• WORK INSTRUCTION: Pictures in the listing below are skipped, while the lines from the "How to create" line through the "link to set your password." line are returned word for word.

[[ DATA FOR REVIEW, beginning ]]

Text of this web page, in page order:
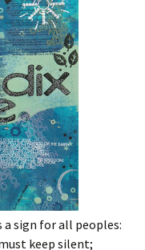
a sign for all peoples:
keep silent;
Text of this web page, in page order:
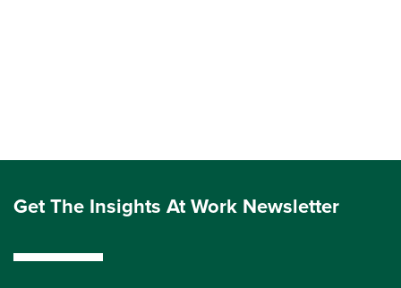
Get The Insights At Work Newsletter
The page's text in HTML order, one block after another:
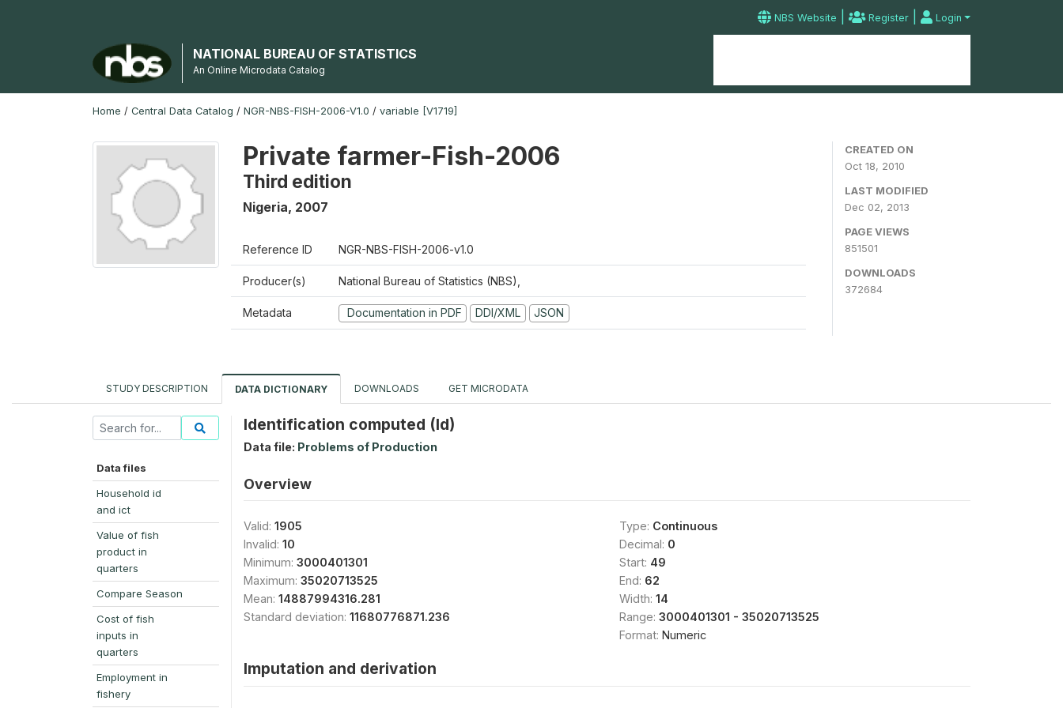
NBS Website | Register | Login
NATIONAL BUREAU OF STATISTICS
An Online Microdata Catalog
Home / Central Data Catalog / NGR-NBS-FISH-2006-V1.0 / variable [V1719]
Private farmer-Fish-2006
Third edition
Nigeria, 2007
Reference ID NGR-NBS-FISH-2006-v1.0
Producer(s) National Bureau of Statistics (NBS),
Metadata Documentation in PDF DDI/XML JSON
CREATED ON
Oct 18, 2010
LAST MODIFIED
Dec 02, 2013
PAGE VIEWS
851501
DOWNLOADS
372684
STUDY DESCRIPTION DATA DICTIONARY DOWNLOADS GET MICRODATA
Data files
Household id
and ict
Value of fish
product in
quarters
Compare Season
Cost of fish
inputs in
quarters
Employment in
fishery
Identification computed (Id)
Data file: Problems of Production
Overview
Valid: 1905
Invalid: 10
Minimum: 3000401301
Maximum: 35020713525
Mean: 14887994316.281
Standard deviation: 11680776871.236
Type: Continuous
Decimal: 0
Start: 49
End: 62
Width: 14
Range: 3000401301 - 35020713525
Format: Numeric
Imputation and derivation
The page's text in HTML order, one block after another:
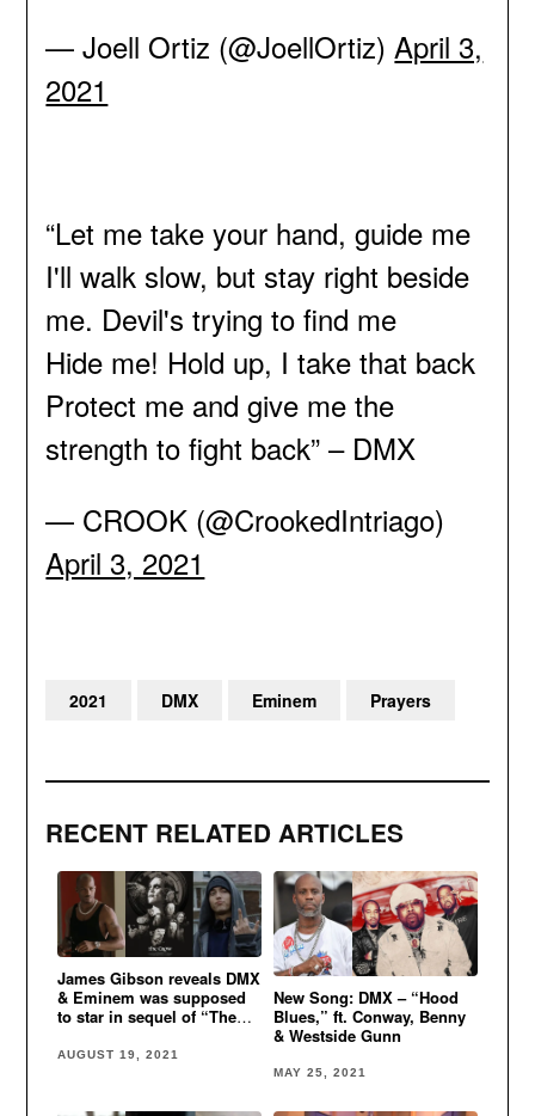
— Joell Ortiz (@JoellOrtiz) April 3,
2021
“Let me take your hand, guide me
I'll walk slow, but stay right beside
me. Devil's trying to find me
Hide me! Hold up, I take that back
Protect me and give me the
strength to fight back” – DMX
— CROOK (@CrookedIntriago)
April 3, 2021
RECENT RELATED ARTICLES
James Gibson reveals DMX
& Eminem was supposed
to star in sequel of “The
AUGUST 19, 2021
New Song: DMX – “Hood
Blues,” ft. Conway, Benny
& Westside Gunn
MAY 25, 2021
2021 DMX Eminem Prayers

[[ DATA FOR REVIEW, end ]]
[[ DATA FOR REVIEW, beginning ]]

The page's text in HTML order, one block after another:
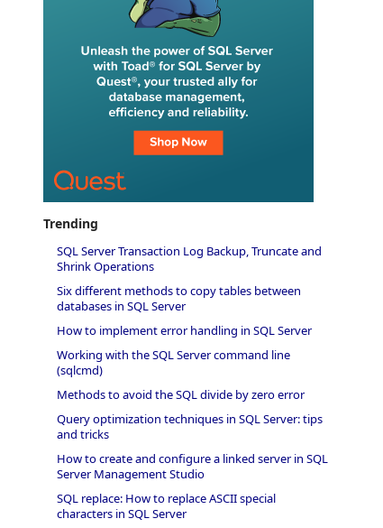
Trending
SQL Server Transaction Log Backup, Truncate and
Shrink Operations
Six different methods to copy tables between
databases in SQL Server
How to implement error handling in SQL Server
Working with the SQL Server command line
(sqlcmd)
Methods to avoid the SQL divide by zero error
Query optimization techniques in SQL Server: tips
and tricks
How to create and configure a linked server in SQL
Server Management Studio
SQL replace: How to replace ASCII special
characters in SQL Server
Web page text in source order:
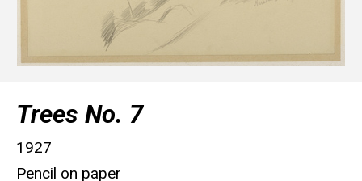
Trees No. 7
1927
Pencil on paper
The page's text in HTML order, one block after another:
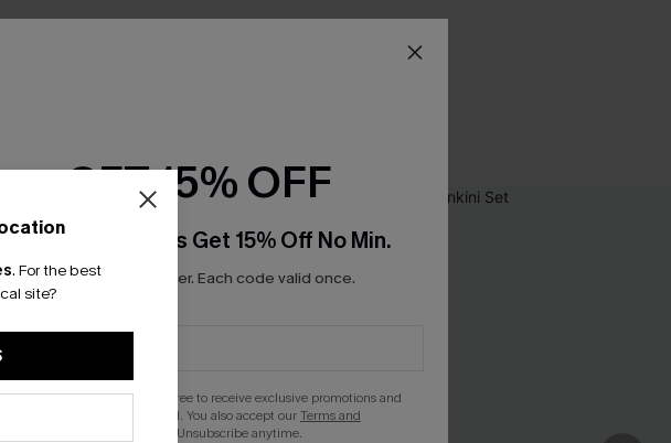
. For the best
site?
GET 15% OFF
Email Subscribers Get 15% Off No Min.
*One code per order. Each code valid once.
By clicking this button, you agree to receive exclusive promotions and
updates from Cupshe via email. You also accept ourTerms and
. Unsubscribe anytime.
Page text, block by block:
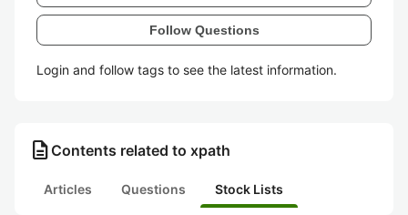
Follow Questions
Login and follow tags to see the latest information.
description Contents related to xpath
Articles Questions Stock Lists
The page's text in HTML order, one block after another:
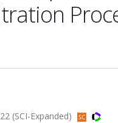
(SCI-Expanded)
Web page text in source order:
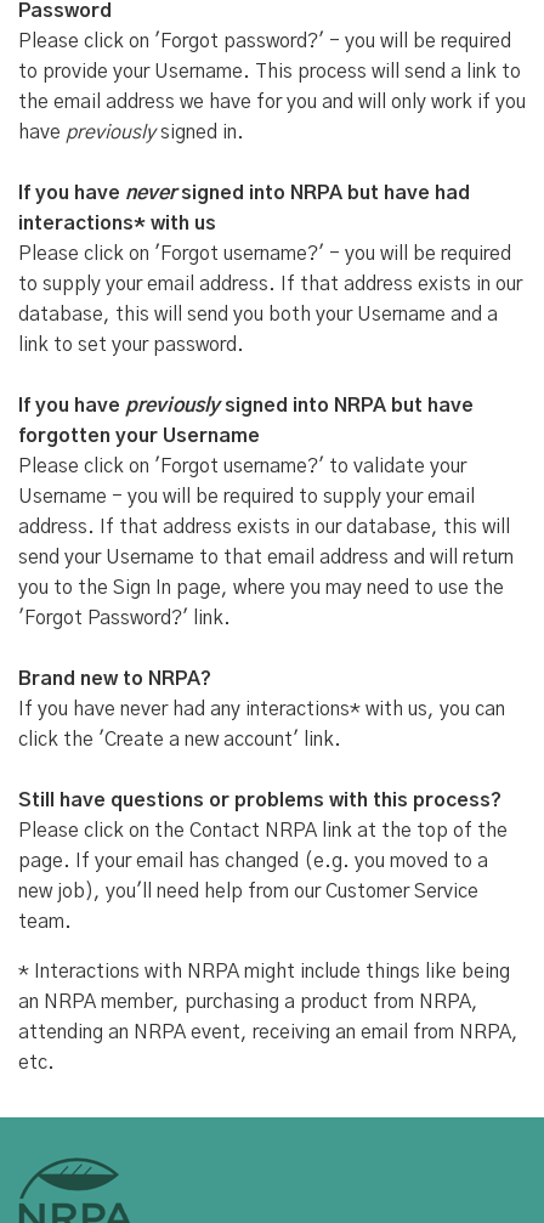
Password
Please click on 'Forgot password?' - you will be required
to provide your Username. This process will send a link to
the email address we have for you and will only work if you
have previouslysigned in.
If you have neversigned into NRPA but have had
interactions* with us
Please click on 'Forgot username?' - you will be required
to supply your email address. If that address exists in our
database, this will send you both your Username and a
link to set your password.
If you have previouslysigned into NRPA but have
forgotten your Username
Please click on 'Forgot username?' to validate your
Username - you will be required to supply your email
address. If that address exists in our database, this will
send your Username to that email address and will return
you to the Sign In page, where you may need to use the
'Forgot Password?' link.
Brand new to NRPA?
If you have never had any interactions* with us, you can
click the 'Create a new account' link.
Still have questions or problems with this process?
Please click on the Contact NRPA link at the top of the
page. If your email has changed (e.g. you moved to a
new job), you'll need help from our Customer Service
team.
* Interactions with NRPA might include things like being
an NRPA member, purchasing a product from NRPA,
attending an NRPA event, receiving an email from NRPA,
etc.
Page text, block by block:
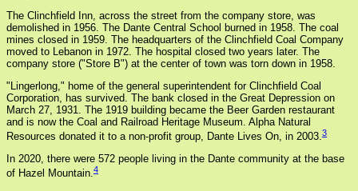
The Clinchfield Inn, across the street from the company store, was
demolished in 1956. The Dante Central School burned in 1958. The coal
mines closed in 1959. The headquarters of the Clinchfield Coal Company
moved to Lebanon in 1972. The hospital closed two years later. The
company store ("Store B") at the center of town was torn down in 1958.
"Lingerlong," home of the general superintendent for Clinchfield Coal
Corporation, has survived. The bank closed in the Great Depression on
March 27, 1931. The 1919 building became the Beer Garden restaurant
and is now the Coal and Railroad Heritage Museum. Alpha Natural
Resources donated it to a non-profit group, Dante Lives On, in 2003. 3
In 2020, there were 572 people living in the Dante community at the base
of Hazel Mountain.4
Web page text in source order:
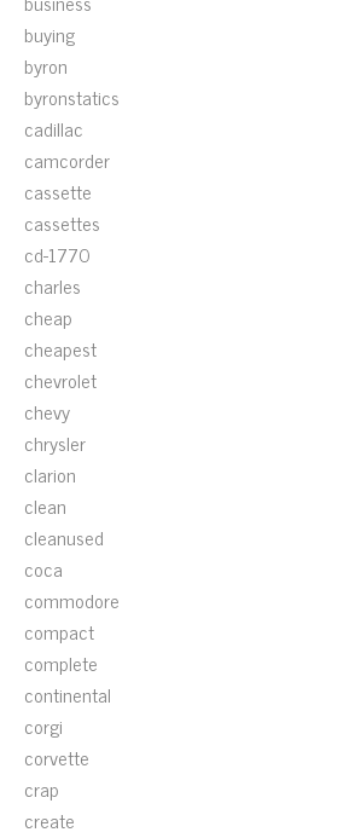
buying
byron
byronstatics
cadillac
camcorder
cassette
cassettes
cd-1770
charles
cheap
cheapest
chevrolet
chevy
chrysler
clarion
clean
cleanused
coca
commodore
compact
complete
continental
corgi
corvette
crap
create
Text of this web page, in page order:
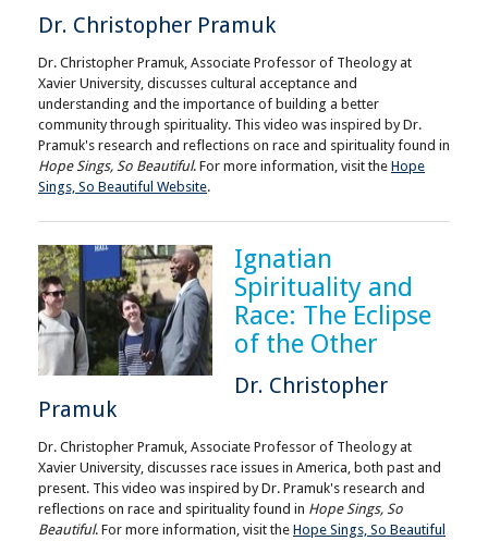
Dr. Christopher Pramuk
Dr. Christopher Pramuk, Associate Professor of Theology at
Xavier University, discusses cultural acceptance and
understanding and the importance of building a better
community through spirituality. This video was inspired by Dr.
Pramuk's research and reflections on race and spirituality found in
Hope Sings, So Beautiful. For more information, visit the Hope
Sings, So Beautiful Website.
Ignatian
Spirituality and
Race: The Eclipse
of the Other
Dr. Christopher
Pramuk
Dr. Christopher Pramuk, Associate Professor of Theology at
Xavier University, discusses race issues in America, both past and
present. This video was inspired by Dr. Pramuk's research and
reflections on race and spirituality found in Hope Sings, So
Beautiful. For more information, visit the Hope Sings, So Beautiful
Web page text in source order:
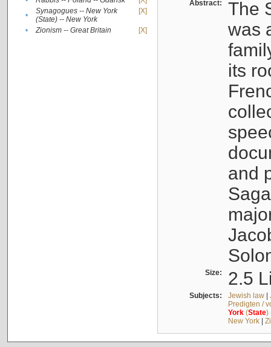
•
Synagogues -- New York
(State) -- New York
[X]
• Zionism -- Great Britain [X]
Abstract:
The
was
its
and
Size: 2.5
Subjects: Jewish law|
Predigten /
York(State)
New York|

[[ DATA FOR REVIEW, end ]]
[[ DATA FOR REVIEW, beginning ]]

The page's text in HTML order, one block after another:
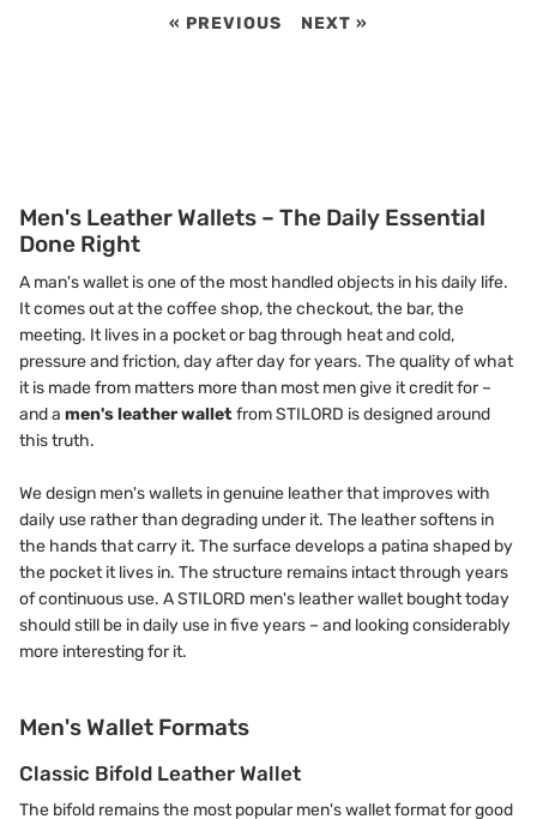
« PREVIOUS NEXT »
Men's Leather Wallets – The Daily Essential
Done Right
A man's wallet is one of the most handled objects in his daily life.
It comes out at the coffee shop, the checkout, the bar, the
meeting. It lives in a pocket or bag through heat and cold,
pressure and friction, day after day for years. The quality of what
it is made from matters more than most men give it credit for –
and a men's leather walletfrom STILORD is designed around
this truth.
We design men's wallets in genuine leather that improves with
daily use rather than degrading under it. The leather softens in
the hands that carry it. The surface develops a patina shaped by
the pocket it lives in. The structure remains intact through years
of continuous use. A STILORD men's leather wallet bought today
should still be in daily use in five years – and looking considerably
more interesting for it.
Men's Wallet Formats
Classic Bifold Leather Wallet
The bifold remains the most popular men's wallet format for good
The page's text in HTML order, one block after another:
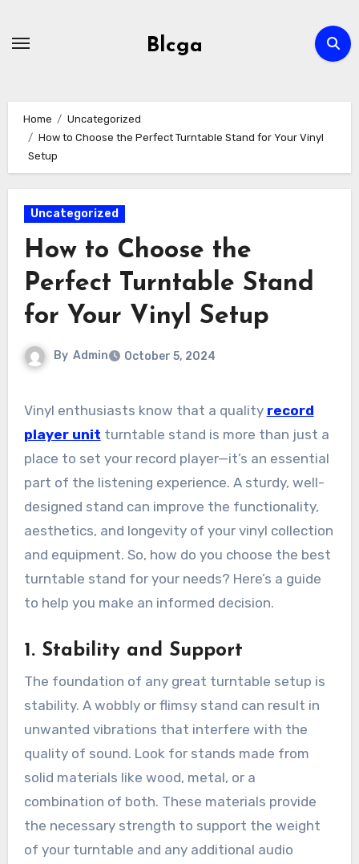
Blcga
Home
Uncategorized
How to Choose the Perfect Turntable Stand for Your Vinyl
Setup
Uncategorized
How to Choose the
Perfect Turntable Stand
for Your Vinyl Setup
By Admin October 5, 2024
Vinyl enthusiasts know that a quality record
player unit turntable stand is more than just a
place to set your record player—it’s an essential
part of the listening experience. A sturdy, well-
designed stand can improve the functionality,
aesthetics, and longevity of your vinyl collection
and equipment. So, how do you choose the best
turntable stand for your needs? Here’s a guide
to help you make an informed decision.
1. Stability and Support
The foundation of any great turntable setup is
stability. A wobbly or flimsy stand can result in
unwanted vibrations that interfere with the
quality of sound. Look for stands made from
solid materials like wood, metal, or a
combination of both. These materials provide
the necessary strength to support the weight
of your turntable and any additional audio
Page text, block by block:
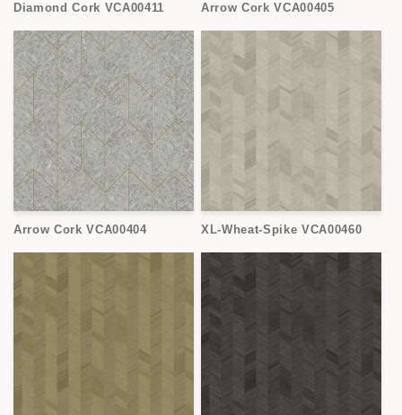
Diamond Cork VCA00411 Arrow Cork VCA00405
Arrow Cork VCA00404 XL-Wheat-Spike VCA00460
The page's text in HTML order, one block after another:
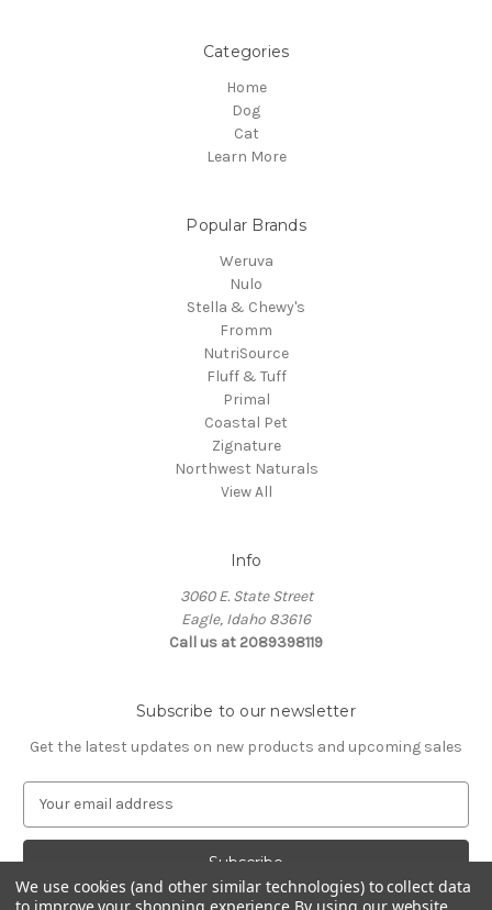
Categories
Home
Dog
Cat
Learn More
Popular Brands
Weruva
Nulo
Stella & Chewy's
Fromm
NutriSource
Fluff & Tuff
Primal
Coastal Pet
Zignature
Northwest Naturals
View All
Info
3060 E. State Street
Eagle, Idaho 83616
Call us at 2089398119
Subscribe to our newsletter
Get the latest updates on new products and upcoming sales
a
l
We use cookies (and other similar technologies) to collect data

[[ DATA FOR REVIEW, end ]]

• SOLUTION TO THE EXERCISE:
How to create and configure a linked server in SQL
Server Management Studio
SQL replace: How to replace ASCII special
characters in SQL Server
Web page text in source order:
Trees No. 7
1927
Pencil on paper
The page's text in HTML order, one block after another:
. For the best
site?
GET 15% OFF
Email Subscribers Get 15% Off No Min.
*One code per order. Each code valid once.
By clicking this button, you agree to receive exclusive promotions and
updates from Cupshe via email. You also accept ourTerms and
. Unsubscribe anytime.
Page text, block by block:
Follow Questions
Login and follow tags to see the latest information.
description Contents related to xpath
Articles Questions Stock Lists
The page's text in HTML order, one block after another:
(SCI-Expanded)
Web page text in source order:
Password
Please click on 'Forgot password?' - you will be required
to provide your Username. This process will send a link to
the email address we have for you and will only work if you
have previouslysigned in.
If you have neversigned into NRPA but have had
interactions* with us
Please click on 'Forgot username?' - you will be required
to supply your email address. If that address exists in our
database, this will send you both your Username and a
link to set your password.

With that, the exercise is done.